The Baby will be Catholic!: Downton Abbey and the challenge of religious talk

Western society has never been very good at discussing religion.  It’s “not polite,” many say, when really they mean that most people are not able to talk about religious differences without quarrelling.  The surprise international/public television smash, “Downton Abbey” gave it a try, craftily portraying much of what we already know: most people aren’t very good at discussing religion.

DowntonAbbey_2-3-2013 The episode, the fifth in season three, is set on the heels of the loss of the family’s beloved daughter Sybil (Jessica Brown-Findlay) who died giving birth (watch the episode HERE).  Her dying wish was that her Irish husband Tom’s (Allen Leech) wishes would be honored and that their newborn daughter would be baptized Catholic.  Tom, a former chauffer married into the aristocratic Crawley family, is exiled from Ireland because of his connection to “revolution” vandalism.  Staying at Downton for a short while longer as he grieves, he faces stiff opposition from the family patriarch Robert (Hugh Bonneville) who is furious about Tom’s departure from the Crawley’s Protestant heritage.
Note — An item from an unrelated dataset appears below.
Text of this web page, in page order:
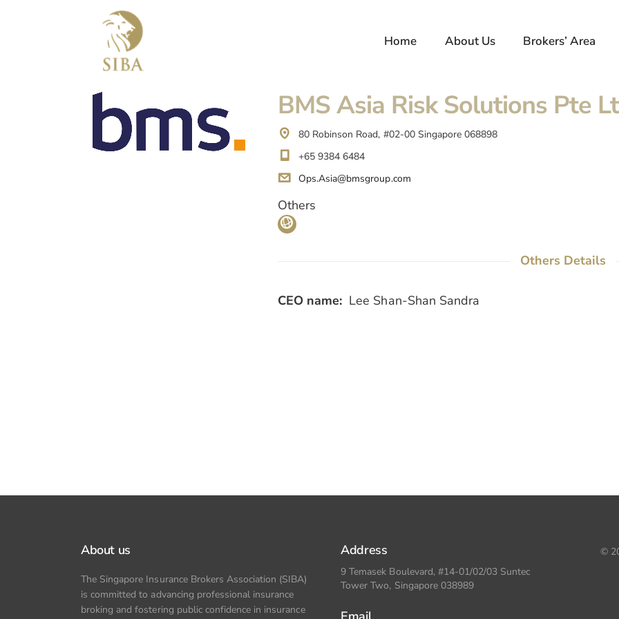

Many American viewers may have a hard time connecting to the particularities of European debates between Protestantism and Catholicism.  Contemporary American religious quarrels are most typically consumed by the “culture wars” between so-called secularism and religious virtues – often about whether or not stores should say “Merry Christmas” or if the City Hall can have a manger scene out front.  Rifts between Catholics and Protestants are not typically high-profile American affairs at present, with a good diversity of both in America: 22% of the country identifies as Catholic; 48% as Protestant (according to 2012 PEW data).

As the show demonstrates, though, different historical periods struggle with what it means to be a part of the “wrong,” religion, right and wrong often being decided by notions of nationalism and family heritage.  Lord Grantham was worried that the baby would be indoctrinated into the “wrong tribe,” for example, and staff leader Carson (Jim Carter) is concerned that Catholics are not loyal to the Crown.
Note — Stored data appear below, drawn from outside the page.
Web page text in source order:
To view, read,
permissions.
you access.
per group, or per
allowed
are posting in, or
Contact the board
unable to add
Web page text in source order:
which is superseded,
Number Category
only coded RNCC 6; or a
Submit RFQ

This equivocation of national-identity and theological belief makes it difficult for meaningful conversations about spirituality to succeed, as Downton’s extended storyline shows with its captivating craftsmanship.  No wonder the aristocratic characters quarrel over religious difference when what is really at stake is their English heritage!  Rally cries for “American Patriotism,” though less concerned about Catholicism now than in the past, have their own fair share of such problematic confusion.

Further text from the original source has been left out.